*** Block opens ***

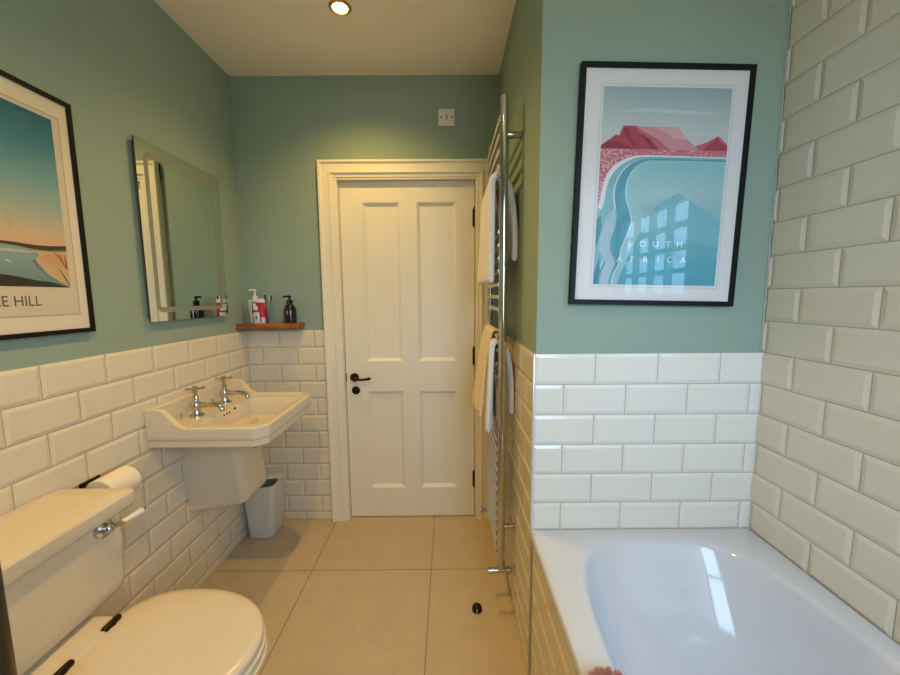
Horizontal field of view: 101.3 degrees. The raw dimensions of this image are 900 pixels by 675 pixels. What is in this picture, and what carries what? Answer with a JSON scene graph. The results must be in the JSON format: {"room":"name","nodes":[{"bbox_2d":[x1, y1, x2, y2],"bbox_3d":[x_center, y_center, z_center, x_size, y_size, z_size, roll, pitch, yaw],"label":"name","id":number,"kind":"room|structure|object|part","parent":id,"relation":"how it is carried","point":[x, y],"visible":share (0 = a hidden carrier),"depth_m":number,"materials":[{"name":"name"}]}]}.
{"room":"bathroom","nodes":[
{"label":"bathroom","id":0,"kind":"room"},
{"bbox_2d":[0,0,250,616],"bbox_3d":[-1.234,-0.001,0.815,0.130,2.544,3.070,0,6,0],"label":"wall","id":1,"kind":"structure","parent":0,"point":[72,406],"depth_m":1.33,"materials":[{"name":"green paint"}]},
{"bbox_2d":[0,69,95,339],"bbox_3d":[-1.173,-0.341,0.922,0.017,0.700,0.509,0,6,0],"label":"framed print","id":2,"kind":"object","parent":1,"relation":"attached to","point":[45,283],"visible":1,"depth_m":1.05,"materials":[{"name":"black"}]},
{"bbox_2d":[79,475,100,488],"bbox_3d":[-1.137,0.478,1.210,0.061,0.045,0.123,0,6,0],"label":"toilet roll holder","id":3,"kind":"object","parent":1,"relation":"attached to","point":[83,485],"visible":0.29,"depth_m":1.18,"materials":[{"name":"brown metal"}]},
{"bbox_2d":[86,466,140,490],"bbox_3d":[-1.112,0.493,1.222,0.096,0.096,0.108,0,6,0],"label":"toilet roll","id":4,"kind":"object","parent":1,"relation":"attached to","point":[124,476],"visible":0.65,"depth_m":1.21,"materials":[{"name":"beige paper"}]},
{"bbox_2d":[130,135,227,321],"bbox_3d":[-1.174,-0.429,1.644,0.022,0.689,0.505,0,6,0],"label":"wall mirror","id":5,"kind":"object","parent":1,"relation":"attached to","point":[178,202],"visible":1,"depth_m":1.58,"materials":[{"name":"grey mirror"}]},
{"bbox_2d":[144,376,310,512],"bbox_3d":[-0.940,0.486,1.708,0.454,0.584,0.555,0,6,0],"label":"basin","id":6,"kind":"object","parent":1,"relation":"attached to","point":[221,428],"visible":1,"depth_m":1.63,"materials":[{"name":"white glazed ceramic"},{"name":"polished chrome"}]},
{"bbox_2d":[184,386,224,417],"bbox_3d":[-1.051,0.272,1.589,0.157,0.131,0.070,0,6,0],"label":"tap","id":7,"kind":"object","parent":6,"relation":"on","point":[192,404],"depth_m":1.58,"materials":[{"name":"silver metal"}]},
{"bbox_3d":[-0.941,0.341,1.692,0.454,0.192,0.555,0,6,0],"label":"basin bowl","id":8,"kind":"part","parent":6,"relation":"part of","materials":[{"name":"beige ceramic"}]},
{"bbox_2d":[214,376,249,403],"bbox_3d":[-1.052,0.250,1.790,0.157,0.131,0.070,0,6,0],"label":"tap","id":9,"kind":"object","parent":6,"relation":"on","point":[221,392],"depth_m":1.79,"materials":[{"name":"silver metal"}]},
{"bbox_2d":[154,0,515,75],"bbox_3d":[-0.062,-1.333,0.658,2.700,0.120,3.100,0,6,0],"label":"ceiling","id":10,"kind":"structure","parent":0,"point":[243,37],"depth_m":1.68,"materials":[{"name":"beige paint"}]},
{"bbox_2d":[328,0,350,15],"bbox_3d":[-0.454,-1.362,1.525,0.092,0.006,0.092,0,6,0],"label":"recessed light","id":11,"kind":"object","parent":10,"relation":"in","point":[338,7],"visible":1,"depth_m":1.52,"materials":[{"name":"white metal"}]},
{"bbox_2d":[229,75,498,518],"bbox_3d":[-0.440,-0.164,2.235,1.729,2.544,0.219,0,6,0],"label":"wall","id":12,"kind":"structure","parent":0,"point":[282,125],"depth_m":2.05,"materials":[{"name":"green paint"}]},
{"bbox_2d":[236,322,304,328],"bbox_3d":[-1.013,-0.067,2.090,0.340,0.030,0.105,0,6,0],"label":"wall shelf","id":13,"kind":"object","parent":12,"relation":"attached to","point":[274,325],"visible":1,"depth_m":2.04,"materials":[{"name":"brown wood"}]},
{"bbox_2d":[248,289,257,322],"bbox_3d":[-1.102,-0.178,2.091,0.082,0.192,0.046,0,6,0],"label":"pump bottle","id":14,"kind":"object","parent":13,"relation":"on","point":[254,290],"visible":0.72,"depth_m":2.08,"materials":[{"name":"white plastic"}]},
{"bbox_2d":[252,299,265,323],"bbox_3d":[-1.063,-0.146,2.054,0.071,0.136,0.038,0,6,0],"label":"bottle","id":15,"kind":"object","parent":13,"relation":"on","point":[258,305],"visible":1,"depth_m":2.04,"materials":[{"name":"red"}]},
{"bbox_2d":[264,295,268,322],"bbox_3d":[-1.048,-0.164,2.106,0.024,0.160,0.012,4,8,33],"label":"toothbrush","id":16,"kind":"object","parent":13,"relation":"on","point":[266,310],"visible":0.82,"depth_m":2.10,"materials":[{"name":"red"}]},
{"bbox_3d":[-1.048,-0.149,2.108,0.022,0.131,0.012,4,8,33],"label":"handle","id":17,"kind":"part","parent":16,"relation":"part of","materials":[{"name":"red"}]},
{"bbox_2d":[269,295,271,322],"bbox_3d":[-1.016,-0.160,2.092,0.018,0.155,0.016,0,6,0],"label":"toothbrush","id":18,"kind":"object","parent":13,"relation":"on","point":[270,296],"visible":1,"depth_m":2.09,"materials":[{"name":"blue plastic"}]},
{"bbox_2d":[282,295,296,322],"bbox_3d":[-0.901,-0.159,2.077,0.070,0.155,0.068,0,6,0],"label":"pump bottle","id":19,"kind":"object","parent":13,"relation":"on","point":[290,313],"visible":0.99,"depth_m":2.06,"materials":[{"name":"brown glass"}]},
{"bbox_2d":[316,159,493,521],"bbox_3d":[-0.236,0.062,2.200,0.972,2.100,0.156,0,6,0],"label":"trim","id":20,"kind":"structure","parent":12,"relation":"attached to","point":[330,173],"depth_m":2.10,"materials":[{"name":"beige wood"}]},
{"bbox_2d":[339,181,474,515],"bbox_3d":[-0.233,0.115,2.174,0.768,1.990,0.102,0,6,0],"label":"door","id":21,"kind":"structure","parent":12,"relation":"in","point":[407,247],"depth_m":2.18,"materials":[{"name":"beige wood"}]},
{"bbox_3d":[-0.525,0.239,2.162,0.132,0.052,0.054,0,6,0],"label":"handle","id":22,"kind":"part","parent":21,"relation":"part of","materials":[{"name":"brown metal"}]},
{"bbox_3d":[-0.389,-0.310,2.138,0.212,0.907,0.014,0,6,0],"label":"panel","id":23,"kind":"part","parent":21,"relation":"part of","materials":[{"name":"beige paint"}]},
{"bbox_3d":[-0.383,0.620,2.240,0.212,0.604,0.014,0,6,0],"label":"panel","id":24,"kind":"part","parent":21,"relation":"part of","materials":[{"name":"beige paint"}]},
{"bbox_3d":[-0.076,-0.313,2.138,0.221,0.907,0.014,0,6,0],"label":"panel","id":25,"kind":"part","parent":21,"relation":"part of","materials":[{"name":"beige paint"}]},
{"bbox_3d":[-0.069,0.618,2.241,0.221,0.604,0.014,0,6,0],"label":"panel","id":26,"kind":"part","parent":21,"relation":"part of","materials":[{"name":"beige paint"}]},
{"bbox_2d":[438,109,454,125],"bbox_3d":[-0.019,-1.202,2.015,0.088,0.088,0.013,0,6,0],"label":"wall switch","id":27,"kind":"object","parent":12,"relation":"attached to","point":[446,117],"visible":1,"depth_m":2.01,"materials":[{"name":"white plastic"}]},
{"bbox_2d":[201,514,526,674],"bbox_3d":[-0.043,1.306,0.949,2.700,0.100,3.100,0,6,0],"label":"floor","id":28,"kind":"structure","parent":0,"point":[359,595],"depth_m":1.67,"materials":[{"name":"beige tile"}]},
{"bbox_2d":[0,562,17,674],"bbox_3d":[-0.623,0.729,0.531,0.160,1.146,0.160,0,6,0],"label":"post","id":29,"kind":"object","parent":28,"relation":"on","point":[7,657],"visible":1,"depth_m":0.50,"materials":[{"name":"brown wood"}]},
{"bbox_2d":[0,488,266,674],"bbox_3d":[-0.819,0.863,0.937,0.685,0.795,0.450,0,6,0],"label":"toilet","id":30,"kind":"object","parent":28,"relation":"on","point":[61,551],"visible":1,"depth_m":0.93,"materials":[{"name":"white glazed ceramic"},{"name":"white plastic"},{"name":"polished chrome"}]},
{"bbox_3d":[-1.053,0.498,0.891,0.220,0.058,0.442,0,6,0],"label":"cistern lid","id":31,"kind":"part","parent":30,"relation":"part of","materials":[{"name":"beige ceramic"}]},
{"bbox_3d":[-0.943,0.527,1.024,0.036,0.050,0.060,0,6,0],"label":"flush lever","id":32,"kind":"part","parent":30,"relation":"part of","materials":[{"name":"silver metal"}]},
{"bbox_3d":[-0.709,0.787,0.927,0.448,0.024,0.390,0,6,0],"label":"lid","id":33,"kind":"part","parent":30,"relation":"part of","materials":[{"name":"beige plastic"}]},
{"bbox_3d":[-0.707,0.811,0.930,0.453,0.018,0.390,0,6,0],"label":"seat","id":34,"kind":"part","parent":30,"relation":"part of","materials":[{"name":"beige plastic"}]},
{"bbox_2d":[244,472,285,537],"bbox_3d":[-1.061,0.969,2.134,0.180,0.323,0.187,0,6,0],"label":"waste bin","id":35,"kind":"object","parent":28,"relation":"on","point":[264,508],"visible":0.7,"depth_m":2.07,"materials":[{"name":"beige plastic"}]},
{"bbox_2d":[472,602,481,613],"bbox_3d":[0.117,1.169,1.600,0.044,0.028,0.046,0,6,0],"label":"door stop","id":36,"kind":"object","parent":28,"relation":"on","point":[476,607],"visible":1,"depth_m":1.59,"materials":[{"name":"black rubber"}]},
{"bbox_2d":[530,528,899,674],"bbox_3d":[0.647,1.023,0.428,0.741,0.567,1.722,0,6,0],"label":"bathtub","id":37,"kind":"object","parent":28,"relation":"on","point":[694,601],"visible":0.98,"depth_m":1.06,"materials":[{"name":"white ceramic"}]},
{"bbox_3d":[0.299,1.043,0.427,0.029,0.533,1.719,0,6,0],"label":"panel","id":38,"kind":"part","parent":37,"relation":"part of","materials":[{"name":"beige tile"}]},
{"bbox_2d":[586,665,625,674],"bbox_3d":[0.316,0.688,0.730,0.098,0.037,0.079,0,6,0],"label":"sponge","id":39,"kind":"object","parent":37,"relation":"on","point":[596,671],"visible":1,"depth_m":0.75,"materials":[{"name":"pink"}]},
{"bbox_2d":[495,0,789,674],"bbox_3d":[0.639,-0.107,1.657,0.746,2.544,0.969,0,6,0],"label":"wall","id":40,"kind":"structure","parent":0,"point":[645,416],"depth_m":1.20,"materials":[{"name":"green paint"}]},
{"bbox_2d":[479,93,522,575],"bbox_3d":[0.217,0.033,1.703,0.120,1.931,0.493,0,6,0],"label":"towel radiator","id":41,"kind":"object","parent":40,"relation":"attached to","point":[495,449],"visible":0.78,"depth_m":1.50,"materials":[{"name":"silver metal"}]},
{"bbox_2d":[472,324,498,417],"bbox_3d":[0.177,0.153,1.743,0.129,0.411,0.297,0,6,0],"label":"towel","id":42,"kind":"object","parent":41,"relation":"hanging from","point":[482,363],"visible":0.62,"depth_m":1.72,"materials":[{"name":"beige fabric"}]},
{"bbox_3d":[0.209,-0.005,1.927,0.033,1.905,0.033,0,6,0],"label":"post","id":43,"kind":"part","parent":41,"relation":"part of","materials":[{"name":"silver metal"}]},
{"bbox_2d":[477,172,517,284],"bbox_3d":[0.199,-0.452,1.618,0.144,0.431,0.332,0,6,0],"label":"towel","id":44,"kind":"object","parent":41,"relation":"hanging from","point":[490,200],"visible":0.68,"depth_m":1.48,"materials":[{"name":"white fabric"}]},
{"bbox_2d":[485,338,513,432],"bbox_3d":[0.207,0.201,1.559,0.118,0.395,0.079,0,6,0],"label":"towel","id":45,"kind":"object","parent":41,"relation":"hanging from","point":[491,347],"visible":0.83,"depth_m":1.53,"materials":[{"name":"white fabric"}]},
{"bbox_3d":[0.210,0.045,1.477,0.033,1.905,0.033,0,6,0],"label":"post","id":46,"kind":"part","parent":41,"relation":"part of","materials":[{"name":"silver metal"}]},
{"bbox_2d":[527,354,535,674],"bbox_3d":[0.275,0.633,1.252,0.008,1.166,0.008,0,6,0],"label":"trim","id":47,"kind":"structure","parent":40,"relation":"attached to","point":[534,355],"depth_m":1.24,"materials":[{"name":"white plastic"}]},
{"bbox_2d":[568,61,756,306],"bbox_3d":[0.640,-0.456,1.131,0.517,0.711,0.017,1,6,0],"label":"framed print","id":48,"kind":"object","parent":40,"relation":"attached to","point":[661,158],"visible":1,"depth_m":1.12,"materials":[{"name":"black"}]},
{"bbox_2d":[760,0,791,350],"bbox_3d":[1.002,-0.635,1.120,0.007,1.368,0.007,0,6,0],"label":"trim","id":49,"kind":"structure","parent":40,"relation":"attached to","point":[790,7],"depth_m":1.13,"materials":[{"name":"grey"}]},
{"bbox_2d":[748,0,899,644],"bbox_3d":[1.044,-0.014,0.787,0.070,2.544,3.001,0,6,0],"label":"wall","id":50,"kind":"structure","parent":0,"point":[825,486],"depth_m":0.96,"materials":[{"name":"white tile"}]}
]}

*** Block closes ***

[Problem]:
When a line in the material above holds the word "bathroom", count it; report only the total.

[Reply]:
2